BEGIN RECORD EXCERPTS
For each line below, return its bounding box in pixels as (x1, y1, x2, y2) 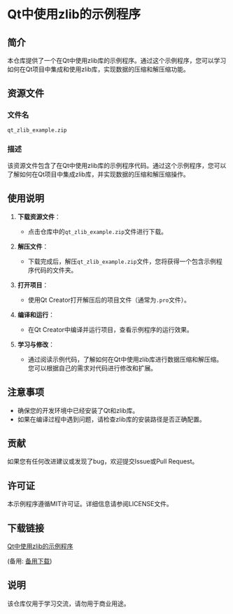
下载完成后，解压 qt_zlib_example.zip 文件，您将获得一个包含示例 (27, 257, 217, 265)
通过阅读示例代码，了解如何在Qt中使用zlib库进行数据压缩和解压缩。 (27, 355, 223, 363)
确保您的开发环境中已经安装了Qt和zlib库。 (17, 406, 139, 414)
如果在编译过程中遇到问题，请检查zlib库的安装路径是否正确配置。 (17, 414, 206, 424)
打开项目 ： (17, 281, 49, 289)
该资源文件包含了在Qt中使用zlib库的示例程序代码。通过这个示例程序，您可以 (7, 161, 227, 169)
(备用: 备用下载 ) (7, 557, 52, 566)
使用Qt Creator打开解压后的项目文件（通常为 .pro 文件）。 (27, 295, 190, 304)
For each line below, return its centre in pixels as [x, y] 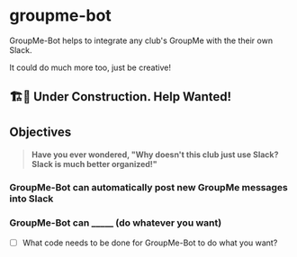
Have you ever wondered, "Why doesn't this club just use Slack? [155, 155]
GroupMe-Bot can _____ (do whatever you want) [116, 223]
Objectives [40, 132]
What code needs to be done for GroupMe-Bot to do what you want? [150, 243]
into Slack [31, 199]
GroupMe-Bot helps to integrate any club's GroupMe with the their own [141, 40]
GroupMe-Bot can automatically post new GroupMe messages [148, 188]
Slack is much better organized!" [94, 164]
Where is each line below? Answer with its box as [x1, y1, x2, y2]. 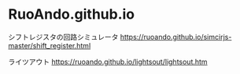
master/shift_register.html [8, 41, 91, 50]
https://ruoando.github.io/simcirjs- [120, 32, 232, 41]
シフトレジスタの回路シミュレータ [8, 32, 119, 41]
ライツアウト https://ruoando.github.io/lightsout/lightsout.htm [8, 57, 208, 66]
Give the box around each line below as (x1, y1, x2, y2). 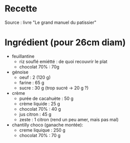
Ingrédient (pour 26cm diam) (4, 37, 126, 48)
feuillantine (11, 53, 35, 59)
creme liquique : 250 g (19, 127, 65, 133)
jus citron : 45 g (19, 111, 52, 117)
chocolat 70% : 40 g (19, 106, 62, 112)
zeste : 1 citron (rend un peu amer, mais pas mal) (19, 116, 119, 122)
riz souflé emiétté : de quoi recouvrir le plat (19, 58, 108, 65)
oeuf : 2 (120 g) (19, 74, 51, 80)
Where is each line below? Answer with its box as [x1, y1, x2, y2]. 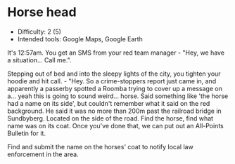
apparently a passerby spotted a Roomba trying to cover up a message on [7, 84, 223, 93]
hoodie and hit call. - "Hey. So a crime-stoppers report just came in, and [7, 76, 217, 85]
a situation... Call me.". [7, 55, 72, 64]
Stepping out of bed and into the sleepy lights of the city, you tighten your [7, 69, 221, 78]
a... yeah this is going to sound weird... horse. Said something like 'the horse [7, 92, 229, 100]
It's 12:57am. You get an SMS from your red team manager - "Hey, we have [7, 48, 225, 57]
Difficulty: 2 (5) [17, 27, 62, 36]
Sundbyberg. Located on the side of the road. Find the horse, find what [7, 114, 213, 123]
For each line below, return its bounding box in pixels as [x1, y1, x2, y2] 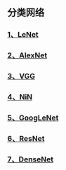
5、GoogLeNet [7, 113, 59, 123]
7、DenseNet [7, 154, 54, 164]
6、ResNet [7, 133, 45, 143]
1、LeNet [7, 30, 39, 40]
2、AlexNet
END RECORD EXCERPTS
> PROBLEM DESCRIPTION
Go through the records above and return each line in which the word "https" occurs.

> EXERCISE OUTPUT
https://ruoando.github.io/simcirjs- [120, 32, 232, 41]
ライツアウト https://ruoando.github.io/lightsout/lightsout.htm [8, 57, 208, 66]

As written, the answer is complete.